Why this problem matters

Count Primes is a gateway to number theory in coding interviews. The sieve pattern teaches you something that brute force checking does not: instead of testing each number individually, you can eliminate entire families of composites in bulk. That shift from "check one at a time" to "mark many at once" is a thinking pattern that shows up in other problems too.

Prime numbers appear constantly in computer science. Hash table sizing, cryptographic key generation, randomized algorithms, and number-theoretic transforms all rely on properties of primes. Understanding how to efficiently enumerate primes gives you a foundation that extends well beyond this single LeetCode problem.

The sieve also introduces you to the idea of precomputation. Rather than answering "is this number prime?" over and over, you build a lookup table once and then read off results in O(1). That trade-off between upfront work and fast queries is a recurring theme in algorithm design.

Thinking it through

The core question is: how do you count all primes below n?
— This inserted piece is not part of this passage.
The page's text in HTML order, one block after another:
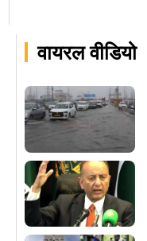
वायरल वीडियो

The most direct approach is to check each number from 2 to n - 1 individually. For each candidate, test whether any smaller number divides it evenly. If nothing divides it, it is prime. This works, but it is slow.

The sieve flips the logic. Instead of testing each number, you start with the assumption that every number is prime, and then systematically cross out the ones that are not. You begin with 2, the smallest prime, and cross out all its multiples (4, 6, 8, ...). Then move to 3 and cross out its multiples (9, 15, 21, ...). Then 5, and so on. Every number that survives the crossing-out process is prime.

The key optimization: you only need to sieve up to the square root of n. If a number has a factor larger than its square root, it must also have a factor smaller than its square root, and that smaller factor would have already crossed it out.

The brute force approach

For each number from 2 to n - 1, check if it is prime by testing all potential divisors up to its square root.

def countPrimes(n):
    count = 0
    for num in range(2, n):
        is_prime = True
        for d in range(2, int(num ** 0.5) + 1):
            if num % d == 0:
                is_prime = False
                break
        if is_prime:
            count += 1
    return count

This runs in roughly O(n * sqrt(n)) time. For n = 5,000,000, that is billions of operations. It will time out on LeetCode.

The Sieve of Eratosthenes

The sieve eliminates composites in bulk instead of checking each number one at a time. You create a boolean array where index i represents whether i is prime. Start by assuming everything is prime, then iterate through the array crossing out multiples.

Step 1: Start at 2 and cross out all multiples of 2

23456789101112131415161718192021222324252627282930

2 is prime. Cross out 4, 6, 8, 10, 12, 14, 16, 18, 20, 22, 24, 26, 28, 30. That eliminates 14 composites in one pass.

Step 2: Move to 3 and cross out all multiples of 3

23456789101112131415161718192021222324252627282930

3 is prime (not crossed out). Cross out 9, 15, 21, 27. Multiples like 6, 12, 18 were already crossed out by the previous step.

Step 3: Move to 5 and cross out all multiples of 5

23456789101112131415161718192021222324252627282930

5 is prime (not crossed out). Cross out 25. All other multiples of 5 (10, 15, 20, 30) were already eliminated. Since 5 * 5 = 25 and the next prime 7 satisfies 7 * 7 = 49 which is past 30, we can stop.

Result: 10 primes less than 31

The remaining unmarked numbers are all prime: 2, 3, 5, 7, 11, 13, 17, 19, 23, 29. For countPrimes(31), the answer is 10.

There are two important optimizations baked into the algorithm:

  1. Start crossing out at p * p, not at 2 * p. All smaller multiples of p have already been crossed out by smaller primes. For example, when you reach p = 5, the multiples 10, 15, and 20 were already eliminated by 2 and 3. The first uncrossed multiple of 5 is 5 * 5 = 25.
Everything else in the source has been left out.